Behavior in DD's school/grade

Anonymous
Anonymous wrote:The behavior was going south pre-pandemic. Don't blame it on Covid.


As a teacher I wholeheartedly agree. So many kids we get have clearly never heard, or at least never had enforced prior to K:

1. Be quiet, someone else is talking or its not time for talking
2. Wait, its not your turn
3. Multistep directions (ie: do X first, and only do Y after doing X.)

Parents, this is on you.
Anonymous
I remember teaching my son how to wait to talk to an adult. It took years of practice but he finally learned. So many parents just aren't willing or interested in this long term teaching of manners. I don't mind reinforcing these skills but when 2/3 of the class has never been taught any of them, it's an uphill battle.
Anonymous
Anonymous wrote:Yeah, I just volunteered in my kids' 3rd grade and K classrooms in APS and it seemed pretty buttoned up. Could I do it everyday? Naw. Was it what I expected for a bunch of kids during a party? Yes, it seemed well within the realm of normal.

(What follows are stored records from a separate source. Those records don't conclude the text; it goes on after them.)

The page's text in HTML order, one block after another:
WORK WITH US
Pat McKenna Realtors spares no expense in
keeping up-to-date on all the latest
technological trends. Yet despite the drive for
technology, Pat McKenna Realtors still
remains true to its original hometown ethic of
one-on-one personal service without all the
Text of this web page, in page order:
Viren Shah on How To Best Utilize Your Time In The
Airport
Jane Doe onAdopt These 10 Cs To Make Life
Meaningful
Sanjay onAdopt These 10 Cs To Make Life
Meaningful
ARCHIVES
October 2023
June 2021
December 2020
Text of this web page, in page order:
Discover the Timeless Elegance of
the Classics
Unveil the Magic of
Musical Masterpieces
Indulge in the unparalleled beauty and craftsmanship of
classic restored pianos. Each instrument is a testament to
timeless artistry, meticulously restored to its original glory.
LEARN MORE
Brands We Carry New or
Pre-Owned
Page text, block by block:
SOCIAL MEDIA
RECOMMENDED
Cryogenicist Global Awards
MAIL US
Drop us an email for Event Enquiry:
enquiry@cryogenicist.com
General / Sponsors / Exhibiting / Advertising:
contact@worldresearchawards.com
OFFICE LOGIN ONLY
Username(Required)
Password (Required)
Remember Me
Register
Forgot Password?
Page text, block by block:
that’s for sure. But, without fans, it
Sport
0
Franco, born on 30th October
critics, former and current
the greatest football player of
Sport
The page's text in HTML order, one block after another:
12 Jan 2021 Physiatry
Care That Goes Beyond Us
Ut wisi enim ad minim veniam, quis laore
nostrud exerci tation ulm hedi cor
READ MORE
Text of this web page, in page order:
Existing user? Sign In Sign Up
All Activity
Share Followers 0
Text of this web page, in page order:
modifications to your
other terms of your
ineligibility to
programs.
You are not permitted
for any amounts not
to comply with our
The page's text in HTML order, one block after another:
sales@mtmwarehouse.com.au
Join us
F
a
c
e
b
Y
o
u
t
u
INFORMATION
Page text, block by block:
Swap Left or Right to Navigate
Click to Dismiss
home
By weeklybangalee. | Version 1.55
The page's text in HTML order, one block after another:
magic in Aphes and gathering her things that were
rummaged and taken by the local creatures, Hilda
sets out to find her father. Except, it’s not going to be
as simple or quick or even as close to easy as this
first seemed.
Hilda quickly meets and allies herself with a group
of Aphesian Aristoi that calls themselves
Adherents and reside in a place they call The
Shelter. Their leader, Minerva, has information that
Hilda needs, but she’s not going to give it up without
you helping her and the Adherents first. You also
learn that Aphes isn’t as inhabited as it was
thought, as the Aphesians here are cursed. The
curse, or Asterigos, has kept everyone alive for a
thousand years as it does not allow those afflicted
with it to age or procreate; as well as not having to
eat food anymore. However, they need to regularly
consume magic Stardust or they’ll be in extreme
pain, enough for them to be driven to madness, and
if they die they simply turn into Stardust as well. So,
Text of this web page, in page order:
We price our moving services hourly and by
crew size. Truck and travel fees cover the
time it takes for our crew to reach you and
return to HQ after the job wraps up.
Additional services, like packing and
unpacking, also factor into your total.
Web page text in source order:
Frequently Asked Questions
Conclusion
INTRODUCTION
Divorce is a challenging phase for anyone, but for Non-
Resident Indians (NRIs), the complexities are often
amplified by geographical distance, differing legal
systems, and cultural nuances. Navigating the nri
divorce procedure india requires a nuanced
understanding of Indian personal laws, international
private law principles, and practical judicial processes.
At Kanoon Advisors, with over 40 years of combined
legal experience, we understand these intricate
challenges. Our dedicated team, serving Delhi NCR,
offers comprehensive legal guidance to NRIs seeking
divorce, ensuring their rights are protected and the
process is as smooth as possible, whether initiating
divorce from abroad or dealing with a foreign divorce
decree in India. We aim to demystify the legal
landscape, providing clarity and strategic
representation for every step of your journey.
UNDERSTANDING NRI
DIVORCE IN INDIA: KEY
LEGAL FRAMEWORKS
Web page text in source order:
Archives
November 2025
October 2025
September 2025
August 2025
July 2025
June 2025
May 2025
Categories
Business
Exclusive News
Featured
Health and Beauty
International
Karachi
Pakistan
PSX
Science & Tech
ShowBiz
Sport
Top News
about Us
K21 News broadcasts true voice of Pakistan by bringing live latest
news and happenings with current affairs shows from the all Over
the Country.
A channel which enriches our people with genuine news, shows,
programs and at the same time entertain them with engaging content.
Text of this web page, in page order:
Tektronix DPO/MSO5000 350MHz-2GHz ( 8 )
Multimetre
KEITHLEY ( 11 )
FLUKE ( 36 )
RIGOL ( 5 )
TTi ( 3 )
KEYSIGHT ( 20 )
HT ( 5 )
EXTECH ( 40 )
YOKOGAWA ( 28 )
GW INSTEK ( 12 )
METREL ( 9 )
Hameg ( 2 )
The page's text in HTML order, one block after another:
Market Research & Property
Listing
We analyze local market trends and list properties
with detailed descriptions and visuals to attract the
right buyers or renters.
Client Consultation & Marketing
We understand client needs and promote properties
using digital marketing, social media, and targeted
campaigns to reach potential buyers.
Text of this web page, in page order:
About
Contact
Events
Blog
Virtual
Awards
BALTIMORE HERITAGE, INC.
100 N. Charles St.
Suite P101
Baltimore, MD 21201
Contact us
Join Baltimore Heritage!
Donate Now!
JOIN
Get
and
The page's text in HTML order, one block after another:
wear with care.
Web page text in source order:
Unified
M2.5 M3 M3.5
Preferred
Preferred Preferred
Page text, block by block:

Like PP, I think I would look into moving my kid if it was as wild as you describe.


+ 1. I have some aged kids in APS. The K party had some potty humor that I tried my best to shut down. The third graders managed the games and crafts mostly on their own. Kids were pumped up for winter break, but they were nice to the teacher and parent volunteers. What OP is describing sounds extreme.
Anonymous
Anonymous wrote:
Anonymous wrote:
Anonymous wrote:
Anonymous wrote:
Anonymous wrote:Teacher here: most kids lack good families to raise them…this is the result.


So are millennial/Gen-X parents just really poor parents compared to their boomer parents? Is that really what it comes down to? I just don't recall my friends parents being super-involved in the 80s either, there were lots of latchkey kids. But the vast majority weren't going apesh-t at school.


This is what I don't get. My parents were SUPER lax in the 80s. They didn't teach me manners, they hardly taught me anything. We had a "go outside and play and come home when it gets dark" upbringing. I feel like I learned manners sort of through osmosis at school? Also there were strict expectations at school -- you had to say please and thank you, you couldn't talk back, if you fought with other kids, you'd get in trouble. Not corporal punishment but like detention or sent to the principal. We didn't want those things so we complied.

I think one reason my parents did so little parenting is that we got it at school. I remember being taught to tie my shoes and brush my teeth in preschool. My parents definitely didn't teach me those things. My parents were so lax that stuff the schools didn't teach me (like swimming and riding a bike), I simply didn't learn. But I have good manners. Though not with my parents! I used to talk back to my parents so much! Never to teachers, but my parents were so lax I could say anything to them and never really got in trouble. Or sometimes I'd get in trouble but only after they said worse things to me than I said them, so I didn't learn anything. Again, I learned it at school.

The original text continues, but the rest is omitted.